Ingredients:
- 1.5 lbs (680g) boneless, skinless chicken breasts, cut into 1/2-inch strips
- 1 tablespoon olive oil (15 ml)
- 1 large red bell pepper, thinly sliced
- 1 large yellow bell pepper, thinly sliced
- 1 medium onion, thinly sliced
- 2 tablespoons fajita seasoning (pre-made or homemade)
- 1 teaspoon chili powder (5ml)
- 1/2 teaspoon cumin (2.5ml)
- 1/4 teaspoon garlic powder (1.25ml)
- Salt and black pepper to taste
- 1 large bag (12-16 oz / 340-450g) tortilla chips (thick-cut recommended)
- 2 cups (225g) shredded Monterey Jack cheese
- 1 cup (115g) shredded Cheddar cheese
- 1/2 cup (115g) sour cream (optional)
- 1/2 cup (115g) guacamole (optional)
- 1/4 cup (60g) pickled jalapenos, sliced (optional)
- 1/4 cup (30g) chopped fresh cilantro (optional)
- Salsa of your choice (optional)
Instructions:
- Heat olive oil in a large skillet over medium-high heat.

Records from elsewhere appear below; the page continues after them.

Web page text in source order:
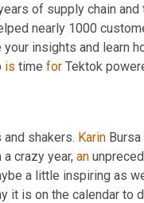
of supply chain
nearly 1000
insights and learn
is time for Tektok
shakers. Karin
a crazy year, an
a little inspiring as
it is on the calendar
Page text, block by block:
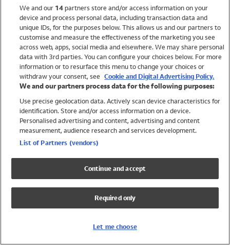
Holiday Shop
Swimwear
Women
Trending
Shop All Holiday Shop
Swimwear
Girls Swimwear
Boys Swimwear
We and our 14partners store and/or access information on your
device and process personal data, including transaction data and
unique IDs, for the purposes below. This allows us and our partners to
customise and measure the effectiveness of the marketing you see
across web, apps, social media and elsewhere. We may share personal
data with 3rd parties. You can configure your choices below. For more
information or to resurface this menu to change your choices or
withdraw your consent, see Cookie and Digital Advertising Policy.
We and our partners process data for the following purposes:
Use precise geolocation data. Actively scan device characteristics for
identification. Store and/or access information on a device.
Personalised advertising and content, advertising and content
measurement, audience research and services development.
List of Partners (vendors)
Continue and accept
Required only
Let me choose
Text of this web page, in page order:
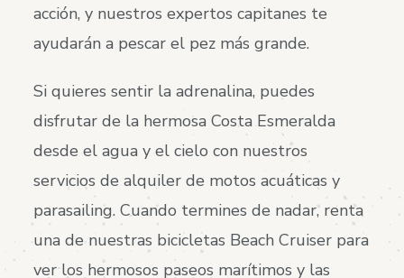
acción, y nuestros expertos capitanes te
ayudarán a pescar el pez más grande.
Si quieres sentir la adrenalina, puedes
disfrutar de la hermosa Costa Esmeralda
desde el agua y el cielo con nuestros
servicios de alquiler de motos acuáticas y
parasailing. Cuando termines de nadar, renta
una de nuestras bicicletas Beach Cruiser para
ver los hermosos paseos marítimos y las
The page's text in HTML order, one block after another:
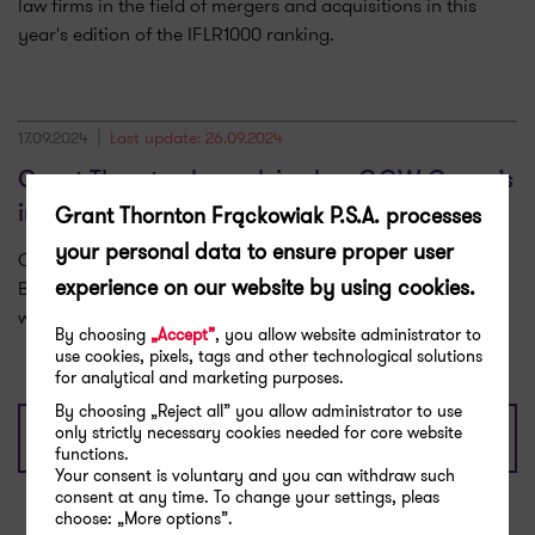
year's edition of the IFLR1000 ranking.
17.09.2024
Last update: 26.09.2024
Grant Thornton has advised on GGW Group’s
investment in Grupa Brokerska Odys
Grant Thornton advised on the sale of shares in the Odys
Brokerage Group to Leading Brokers United, a company
within the GGW Group.
Show more
Grant Thornton Frąckowiak P.S.A. processes
your personal data to ensure proper user
experience on our website by using cookies.
By choosing„Accept”, you allow website administrator to
use cookies, pixels, tags and other technological solutions
for analytical and marketing purposes.
By choosing „Reject all” you allow administrator to use
only strictly necessary cookies needed for core website
functions.
Your consent is voluntary and you can withdraw such
consent at any time. To change your settings, pleas
choose: „More options”.

Add chicken strips and cook until browned and cooked through. Season with fajita seasoning, chili powder, cumin, garlic powder, salt, and pepper. Remove from skillet and set aside.

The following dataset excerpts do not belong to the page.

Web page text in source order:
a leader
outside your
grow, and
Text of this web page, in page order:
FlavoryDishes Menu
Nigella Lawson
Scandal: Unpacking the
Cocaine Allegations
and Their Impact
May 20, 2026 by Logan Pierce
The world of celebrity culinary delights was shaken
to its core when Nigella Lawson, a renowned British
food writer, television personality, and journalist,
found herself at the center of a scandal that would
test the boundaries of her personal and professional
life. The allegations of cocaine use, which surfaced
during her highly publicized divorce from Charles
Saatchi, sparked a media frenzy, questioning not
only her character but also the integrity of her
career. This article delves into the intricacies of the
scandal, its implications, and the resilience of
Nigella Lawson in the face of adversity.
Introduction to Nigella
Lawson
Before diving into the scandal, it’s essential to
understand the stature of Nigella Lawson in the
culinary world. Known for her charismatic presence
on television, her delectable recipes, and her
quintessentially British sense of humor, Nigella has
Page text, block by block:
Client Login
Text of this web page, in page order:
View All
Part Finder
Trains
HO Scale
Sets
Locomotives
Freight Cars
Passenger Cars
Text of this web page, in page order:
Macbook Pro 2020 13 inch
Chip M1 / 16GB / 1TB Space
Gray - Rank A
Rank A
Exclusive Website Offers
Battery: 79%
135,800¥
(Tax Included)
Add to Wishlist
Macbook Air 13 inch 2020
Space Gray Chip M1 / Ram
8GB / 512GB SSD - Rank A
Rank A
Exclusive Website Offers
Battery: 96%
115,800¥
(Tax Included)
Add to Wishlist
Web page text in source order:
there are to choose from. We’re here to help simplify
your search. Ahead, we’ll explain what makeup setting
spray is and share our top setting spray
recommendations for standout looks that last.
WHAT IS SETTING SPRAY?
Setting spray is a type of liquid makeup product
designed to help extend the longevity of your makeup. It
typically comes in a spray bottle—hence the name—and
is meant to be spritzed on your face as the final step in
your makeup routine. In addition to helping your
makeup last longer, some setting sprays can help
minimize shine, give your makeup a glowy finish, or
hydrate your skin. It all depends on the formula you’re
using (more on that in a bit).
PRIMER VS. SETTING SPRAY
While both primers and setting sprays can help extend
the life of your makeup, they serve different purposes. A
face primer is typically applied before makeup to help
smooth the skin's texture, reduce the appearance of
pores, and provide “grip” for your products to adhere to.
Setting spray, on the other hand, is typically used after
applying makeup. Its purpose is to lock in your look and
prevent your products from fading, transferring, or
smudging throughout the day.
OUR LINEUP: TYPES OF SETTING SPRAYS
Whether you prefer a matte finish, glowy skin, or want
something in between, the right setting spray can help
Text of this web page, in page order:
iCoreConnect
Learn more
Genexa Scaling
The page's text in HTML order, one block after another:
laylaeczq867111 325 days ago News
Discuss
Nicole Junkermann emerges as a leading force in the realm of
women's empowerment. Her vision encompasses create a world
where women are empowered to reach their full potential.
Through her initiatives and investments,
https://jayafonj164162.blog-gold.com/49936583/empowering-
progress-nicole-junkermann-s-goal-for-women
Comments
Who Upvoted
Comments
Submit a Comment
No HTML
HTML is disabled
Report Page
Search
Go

- In the same skillet, add sliced bell peppers and onions. Sauté until tender-crisp, about 5-7 minutes.
- Add the cooked chicken back to the skillet with the vegetables. Toss to combine.
- Spread tortilla chips evenly over a large baking sheet.
- Sprinkle half of the shredded cheese over the chips. Top with the chicken and vegetable mixture. Sprinkle with remaining cheese.
- Bake in a preheated oven at 375°F (190°C) for 8-10 minutes, or until the cheese is melted and bubbly.
- Remove from oven and top with sour cream, guacamole, jalapenos, cilantro, and salsa (if desired).
- Serve hot and enjoy!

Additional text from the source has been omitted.